The index is a global index.
INDEX_NAME PARTITIONED
—————————— ————-
API_XXXXXXXXXX_ACCOUNTS_IND NO
And that global index actually lacked stats {another feature of DBMS_STATS and rolling up partition stats had led to that}.
INDEX_NAME TYP UNQ BL L_BLKS DIST_KEYS CLUSTF LB_KEY DB_KEY LST_ANL
————— ——— — —- ———- ———– ———– ———- ———- ——–
API_XXXXXXX_ NOR NON
ACCOUNTS_IND
By this time 3 partitions for this table had been processed by my code, taking around 15 minutes each one. Incredibly slow.
I did a very quick 0.01% sample size DBMS_STATS.GATHER_INDEX_STATS on that index which took about 1 minute. As soon as the partition DBMS_STATS.GATHER_TABLE_STATS statement that was in flight finished, the following similar statements on that table’s partitions took under 3 seconds each.

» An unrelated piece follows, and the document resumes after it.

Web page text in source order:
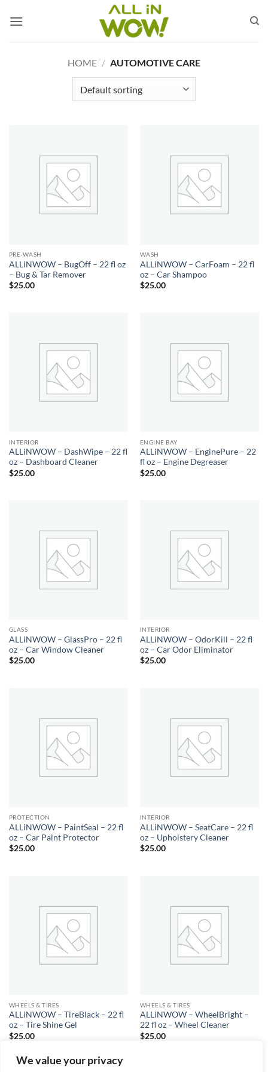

I’ll buy a pint for the first person to guess (within 10 minutes) WHEN I collected the global index stats {You can collect from any pub in central London if you give me a few day’s notice
}.
PARTITION_NAME NUM_ROWS BLOCKS LAST_ANALYZED -------------- ---------- ---------- --------------------- DY01092008 31461 452 16-FEB-2010 09:51:41 DY02092008 49425 686 16-FEB-2010 10:03:44 DY03092008 54472 719 16-FEB-2010 10:16:31 DY04092008 35762 491 16-FEB-2010 10:30:52 DY05092008 42182 587 16-FEB-2010 10:44:24 DY06092008 21186 312 16-FEB-2010 10:56:13 DY07092008 20898 313 16-FEB-2010 11:12:59 DY08092008 469500 1233 16-FEB-2010 11:13:02 DY09092008 480300 741 16-FEB-2010 11:13:04 DY10092008 15724 223 16-FEB-2010 11:31:01 DY11092008 55671 732 16-FEB-2010 11:31:06 DY12092008 820100 1779 16-FEB-2010 11:31:08 DY13092008 80215 1113 16-FEB-2010 11:31:16 DY14092008 10094 155 16-FEB-2010 11:31:18 DY15092008 10268 158 16-FEB-2010 11:31:20 DY16092008 24578 330 16-FEB-2010 11:31:22 DY17092008 21012 290 16-FEB-2010 11:31:24 DY18092008 22755 318 16-FEB-2010 11:31:27 DY19092008 21276 293 16-FEB-2010 11:31:29 DY20092008 20882 281 16-FEB-2010 11:31:31 DY21092008 24131 323 16-FEB-2010 11:31:34
I will investigate this oddity further if I get time this week, but the lesson to myself so far is:
Global indexes lacking stats can result in very long stats gathering times for partitions EVEN WHEN YOU DO NOT CASCADE DOWN TO INDEXES.